Assignment —
Copy nothing but the lines from the opening of the entries through the line that contains "results show that", exactly as written. Drop the pictures.

· · · · · · ·

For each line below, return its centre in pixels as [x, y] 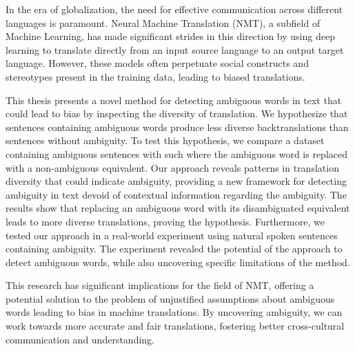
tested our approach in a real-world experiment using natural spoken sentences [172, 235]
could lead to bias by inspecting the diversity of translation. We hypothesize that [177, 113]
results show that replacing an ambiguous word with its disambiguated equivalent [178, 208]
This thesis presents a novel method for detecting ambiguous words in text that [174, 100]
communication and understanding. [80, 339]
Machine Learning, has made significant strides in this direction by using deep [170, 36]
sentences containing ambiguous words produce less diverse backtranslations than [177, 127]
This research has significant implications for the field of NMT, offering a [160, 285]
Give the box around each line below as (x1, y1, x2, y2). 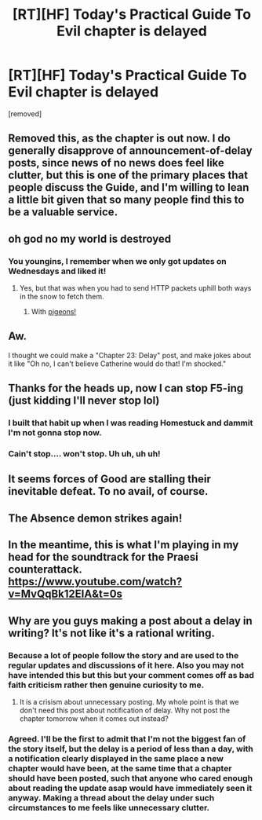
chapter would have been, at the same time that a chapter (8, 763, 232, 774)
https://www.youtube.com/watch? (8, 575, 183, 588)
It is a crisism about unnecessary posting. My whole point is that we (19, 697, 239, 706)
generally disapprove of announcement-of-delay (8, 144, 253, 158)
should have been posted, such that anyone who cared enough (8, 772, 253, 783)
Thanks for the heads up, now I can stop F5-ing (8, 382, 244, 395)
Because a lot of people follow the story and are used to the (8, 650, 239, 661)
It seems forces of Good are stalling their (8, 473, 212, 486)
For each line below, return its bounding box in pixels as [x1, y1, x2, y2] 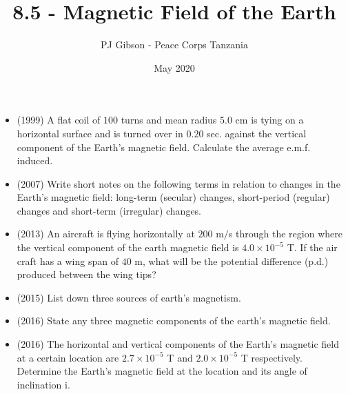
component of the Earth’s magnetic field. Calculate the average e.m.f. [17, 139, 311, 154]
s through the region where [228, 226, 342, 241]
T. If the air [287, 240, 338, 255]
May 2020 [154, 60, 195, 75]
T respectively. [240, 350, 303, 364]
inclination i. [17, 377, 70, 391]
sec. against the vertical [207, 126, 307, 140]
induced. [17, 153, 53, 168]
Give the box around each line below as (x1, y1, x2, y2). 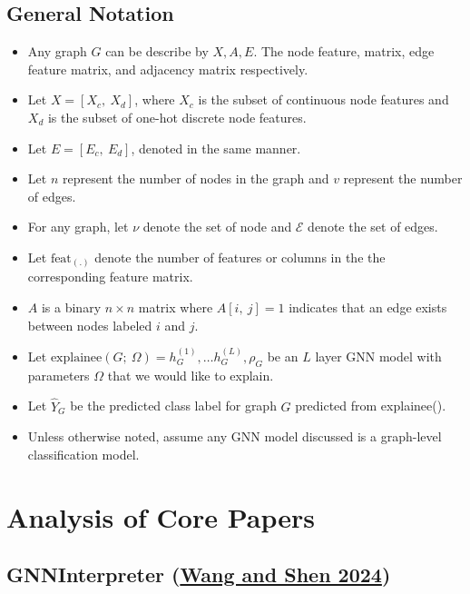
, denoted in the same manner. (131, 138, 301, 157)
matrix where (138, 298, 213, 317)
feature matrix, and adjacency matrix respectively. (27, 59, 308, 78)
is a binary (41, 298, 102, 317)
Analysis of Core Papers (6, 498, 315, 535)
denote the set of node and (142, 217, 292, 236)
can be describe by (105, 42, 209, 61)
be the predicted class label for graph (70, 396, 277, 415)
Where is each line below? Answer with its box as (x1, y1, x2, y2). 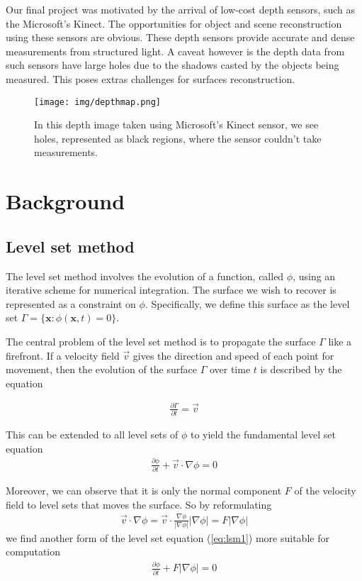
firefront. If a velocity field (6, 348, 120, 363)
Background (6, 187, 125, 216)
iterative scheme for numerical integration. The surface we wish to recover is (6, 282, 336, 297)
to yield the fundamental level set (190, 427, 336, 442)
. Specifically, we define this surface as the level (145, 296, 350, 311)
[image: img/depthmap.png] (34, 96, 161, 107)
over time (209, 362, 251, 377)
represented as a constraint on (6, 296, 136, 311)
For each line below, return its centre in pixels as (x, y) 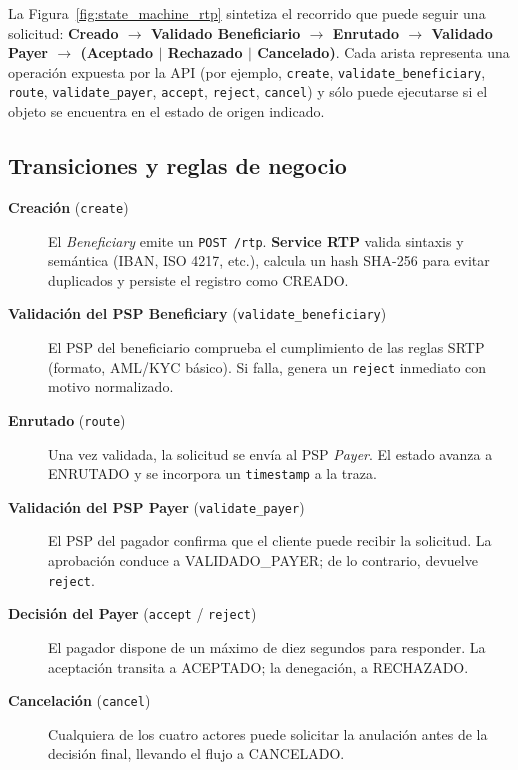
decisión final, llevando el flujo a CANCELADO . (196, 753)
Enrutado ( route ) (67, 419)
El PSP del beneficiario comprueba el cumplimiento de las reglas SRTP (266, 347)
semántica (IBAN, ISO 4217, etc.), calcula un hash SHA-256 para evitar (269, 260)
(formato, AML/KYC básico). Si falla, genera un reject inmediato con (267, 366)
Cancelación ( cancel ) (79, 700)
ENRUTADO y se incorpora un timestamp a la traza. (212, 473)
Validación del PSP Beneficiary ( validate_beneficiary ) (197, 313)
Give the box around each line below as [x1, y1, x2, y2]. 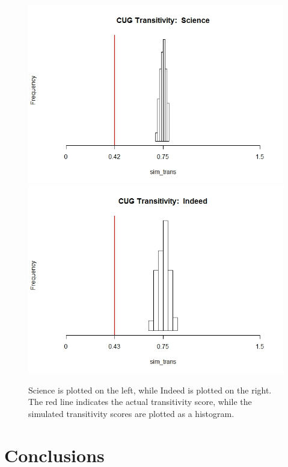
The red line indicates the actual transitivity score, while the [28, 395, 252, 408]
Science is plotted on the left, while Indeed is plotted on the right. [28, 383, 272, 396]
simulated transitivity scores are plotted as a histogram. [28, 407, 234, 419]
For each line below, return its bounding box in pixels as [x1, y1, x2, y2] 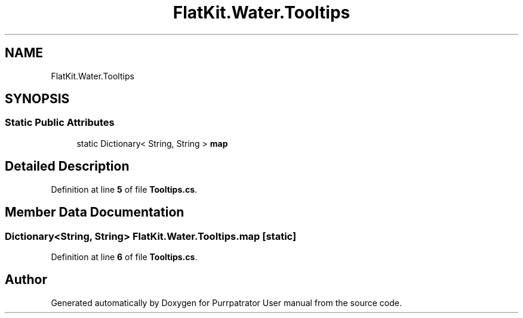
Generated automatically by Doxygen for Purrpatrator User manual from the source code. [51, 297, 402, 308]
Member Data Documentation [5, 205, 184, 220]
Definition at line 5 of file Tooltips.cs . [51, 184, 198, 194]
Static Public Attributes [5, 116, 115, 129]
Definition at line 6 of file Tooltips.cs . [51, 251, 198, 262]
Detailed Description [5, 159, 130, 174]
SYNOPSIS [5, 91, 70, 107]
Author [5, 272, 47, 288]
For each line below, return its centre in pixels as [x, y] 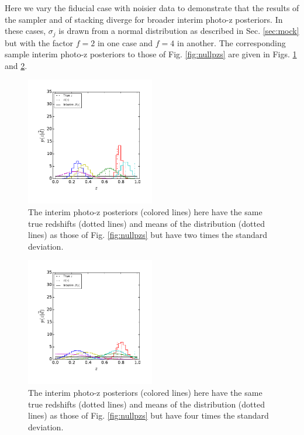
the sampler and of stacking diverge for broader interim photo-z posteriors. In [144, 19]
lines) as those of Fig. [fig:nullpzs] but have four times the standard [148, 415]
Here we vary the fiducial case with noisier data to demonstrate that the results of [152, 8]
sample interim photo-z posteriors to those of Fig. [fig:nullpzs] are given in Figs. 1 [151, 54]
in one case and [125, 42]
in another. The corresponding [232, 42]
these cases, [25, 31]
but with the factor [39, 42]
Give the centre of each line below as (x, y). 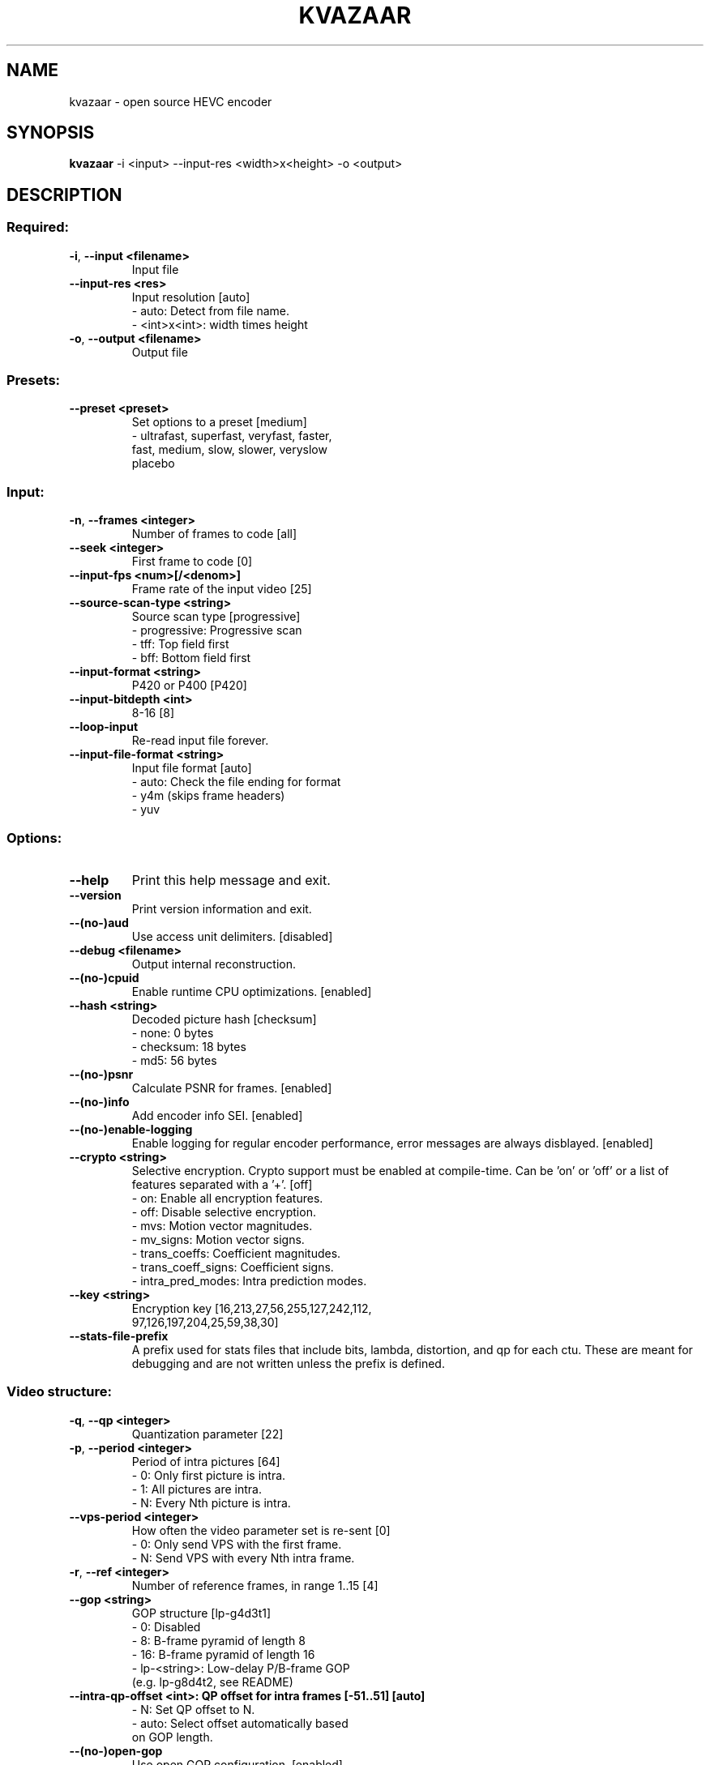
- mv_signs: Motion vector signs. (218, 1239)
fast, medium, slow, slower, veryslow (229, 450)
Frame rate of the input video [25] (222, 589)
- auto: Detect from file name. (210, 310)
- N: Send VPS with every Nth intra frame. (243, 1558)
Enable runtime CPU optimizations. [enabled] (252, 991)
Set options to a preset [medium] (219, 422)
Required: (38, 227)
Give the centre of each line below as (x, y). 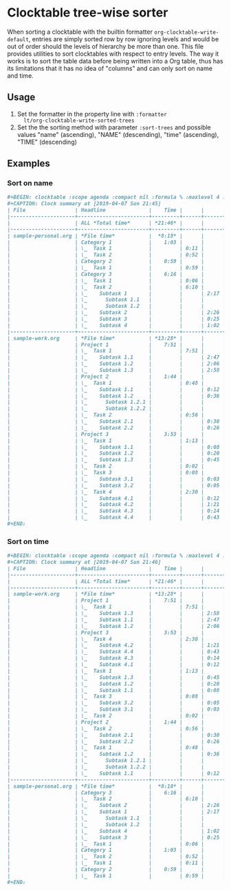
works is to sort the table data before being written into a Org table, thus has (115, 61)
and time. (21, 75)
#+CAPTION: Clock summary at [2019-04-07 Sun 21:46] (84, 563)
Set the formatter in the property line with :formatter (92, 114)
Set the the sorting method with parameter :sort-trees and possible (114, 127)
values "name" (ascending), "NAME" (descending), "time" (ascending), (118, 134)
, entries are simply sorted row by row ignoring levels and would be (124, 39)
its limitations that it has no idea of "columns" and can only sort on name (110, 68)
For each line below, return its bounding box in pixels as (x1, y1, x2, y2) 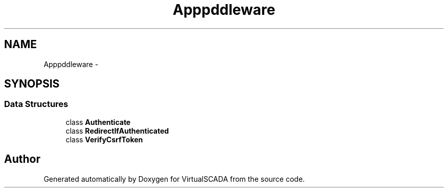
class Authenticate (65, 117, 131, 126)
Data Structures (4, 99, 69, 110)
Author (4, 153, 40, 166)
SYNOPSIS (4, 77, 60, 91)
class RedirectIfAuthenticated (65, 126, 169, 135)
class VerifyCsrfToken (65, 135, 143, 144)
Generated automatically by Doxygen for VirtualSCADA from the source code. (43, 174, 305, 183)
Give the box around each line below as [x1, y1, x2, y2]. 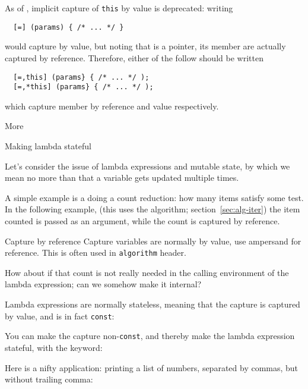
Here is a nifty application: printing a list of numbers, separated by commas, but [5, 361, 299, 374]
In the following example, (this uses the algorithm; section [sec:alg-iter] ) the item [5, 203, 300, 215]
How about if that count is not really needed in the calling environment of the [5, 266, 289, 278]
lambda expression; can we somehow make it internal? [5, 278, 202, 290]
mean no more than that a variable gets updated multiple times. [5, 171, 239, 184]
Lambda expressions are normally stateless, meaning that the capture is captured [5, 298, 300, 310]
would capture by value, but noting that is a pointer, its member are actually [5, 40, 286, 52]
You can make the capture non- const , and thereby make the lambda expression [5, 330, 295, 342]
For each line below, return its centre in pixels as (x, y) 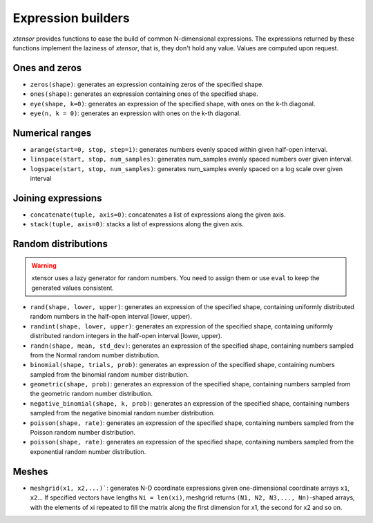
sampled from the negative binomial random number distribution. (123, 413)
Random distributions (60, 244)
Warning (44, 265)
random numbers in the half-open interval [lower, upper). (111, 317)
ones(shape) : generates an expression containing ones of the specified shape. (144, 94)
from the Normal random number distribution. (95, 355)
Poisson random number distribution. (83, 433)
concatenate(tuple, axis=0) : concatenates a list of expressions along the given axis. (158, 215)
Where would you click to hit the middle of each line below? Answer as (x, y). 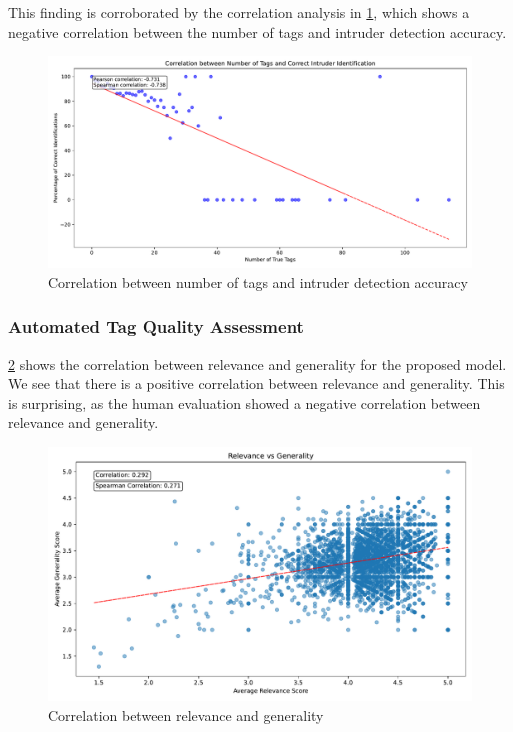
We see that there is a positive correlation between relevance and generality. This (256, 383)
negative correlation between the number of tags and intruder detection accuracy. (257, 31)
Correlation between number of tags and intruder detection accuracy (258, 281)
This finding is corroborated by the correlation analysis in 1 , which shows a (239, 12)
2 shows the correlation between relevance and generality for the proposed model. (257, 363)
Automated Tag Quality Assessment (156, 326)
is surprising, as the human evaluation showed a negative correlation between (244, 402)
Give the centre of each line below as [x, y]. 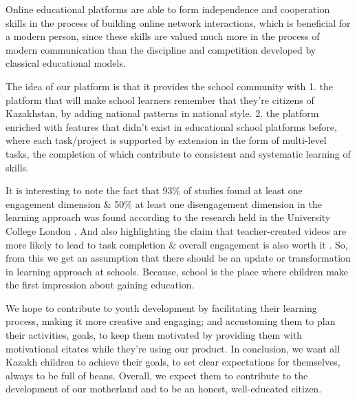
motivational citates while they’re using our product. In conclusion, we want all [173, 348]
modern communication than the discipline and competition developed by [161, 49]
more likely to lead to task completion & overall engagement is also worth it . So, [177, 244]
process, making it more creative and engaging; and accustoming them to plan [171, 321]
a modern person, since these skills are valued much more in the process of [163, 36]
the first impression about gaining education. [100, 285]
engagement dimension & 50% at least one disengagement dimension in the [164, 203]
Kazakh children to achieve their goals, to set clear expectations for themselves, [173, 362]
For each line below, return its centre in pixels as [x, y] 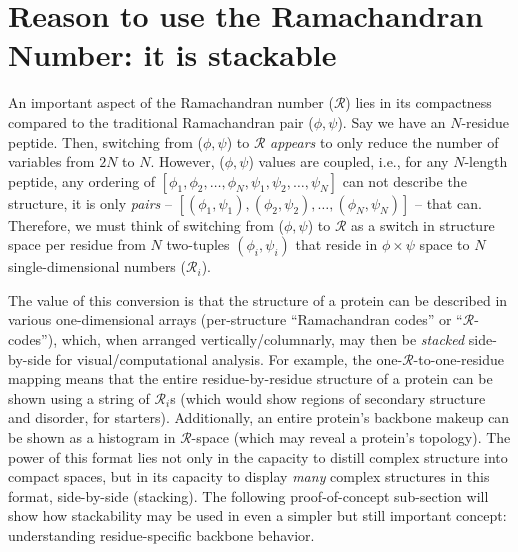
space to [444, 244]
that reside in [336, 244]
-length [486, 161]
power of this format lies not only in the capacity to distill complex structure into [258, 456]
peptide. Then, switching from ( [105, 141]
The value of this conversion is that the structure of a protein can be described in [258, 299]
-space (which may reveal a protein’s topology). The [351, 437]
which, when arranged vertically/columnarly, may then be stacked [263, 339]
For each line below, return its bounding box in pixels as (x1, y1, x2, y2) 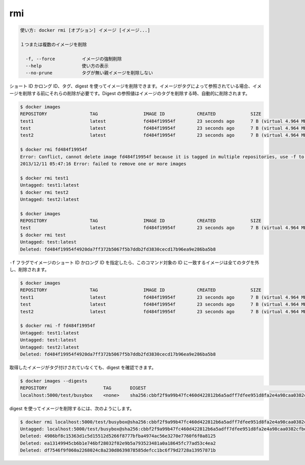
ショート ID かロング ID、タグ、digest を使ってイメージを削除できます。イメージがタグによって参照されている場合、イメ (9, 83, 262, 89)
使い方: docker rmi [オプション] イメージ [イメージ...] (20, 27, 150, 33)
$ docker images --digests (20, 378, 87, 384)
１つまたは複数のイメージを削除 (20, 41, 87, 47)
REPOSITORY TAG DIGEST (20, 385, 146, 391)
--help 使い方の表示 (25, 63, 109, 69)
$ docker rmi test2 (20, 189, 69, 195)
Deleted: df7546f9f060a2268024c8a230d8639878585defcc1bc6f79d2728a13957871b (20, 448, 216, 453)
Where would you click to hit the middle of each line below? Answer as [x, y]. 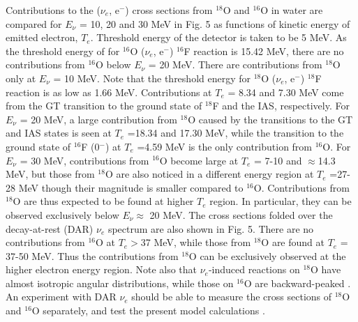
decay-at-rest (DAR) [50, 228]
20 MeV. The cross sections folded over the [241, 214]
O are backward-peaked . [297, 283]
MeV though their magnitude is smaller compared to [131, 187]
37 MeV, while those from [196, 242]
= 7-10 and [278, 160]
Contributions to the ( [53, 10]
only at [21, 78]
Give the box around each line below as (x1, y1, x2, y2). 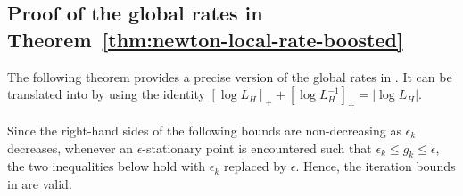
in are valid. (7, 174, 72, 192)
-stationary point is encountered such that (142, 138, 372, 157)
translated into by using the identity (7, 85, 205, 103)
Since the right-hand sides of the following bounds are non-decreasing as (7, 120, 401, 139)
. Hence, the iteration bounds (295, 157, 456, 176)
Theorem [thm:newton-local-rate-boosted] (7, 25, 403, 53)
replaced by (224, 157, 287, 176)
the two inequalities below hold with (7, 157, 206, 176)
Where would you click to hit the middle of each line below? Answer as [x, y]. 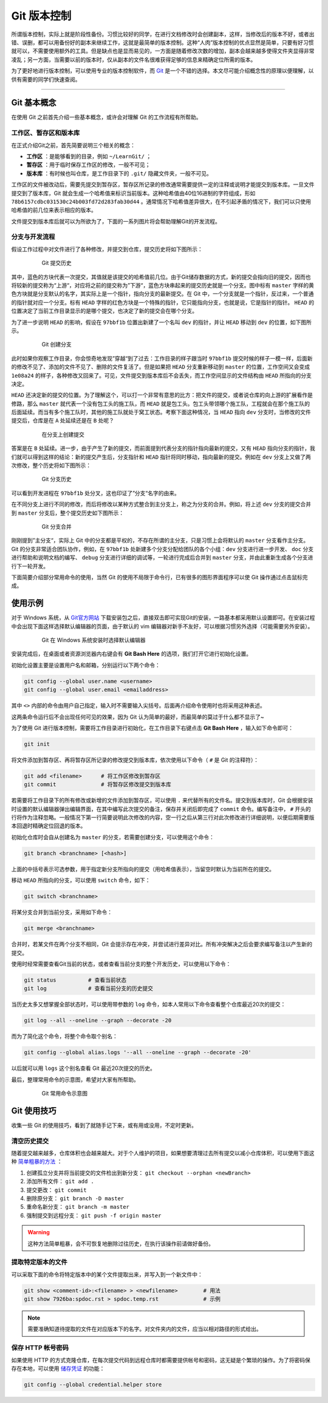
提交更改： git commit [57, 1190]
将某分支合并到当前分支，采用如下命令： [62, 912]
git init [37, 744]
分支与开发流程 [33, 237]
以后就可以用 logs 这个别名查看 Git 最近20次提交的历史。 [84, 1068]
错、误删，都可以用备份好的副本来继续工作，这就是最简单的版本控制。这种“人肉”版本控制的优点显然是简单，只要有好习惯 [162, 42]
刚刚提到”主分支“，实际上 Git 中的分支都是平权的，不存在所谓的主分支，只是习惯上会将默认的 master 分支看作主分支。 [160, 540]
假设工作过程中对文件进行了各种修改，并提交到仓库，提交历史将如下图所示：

· · · · · · ·

Result of the exercise —
For each line below, return its centre in pixels as [x, y] 
tested our approach in a real-world experiment using natural spoken sentences [172, 235]
could lead to bias by inspecting the diversity of translation. We hypothesize that [177, 113]
results show that replacing an ambiguous word with its disambiguated equivalent [178, 208]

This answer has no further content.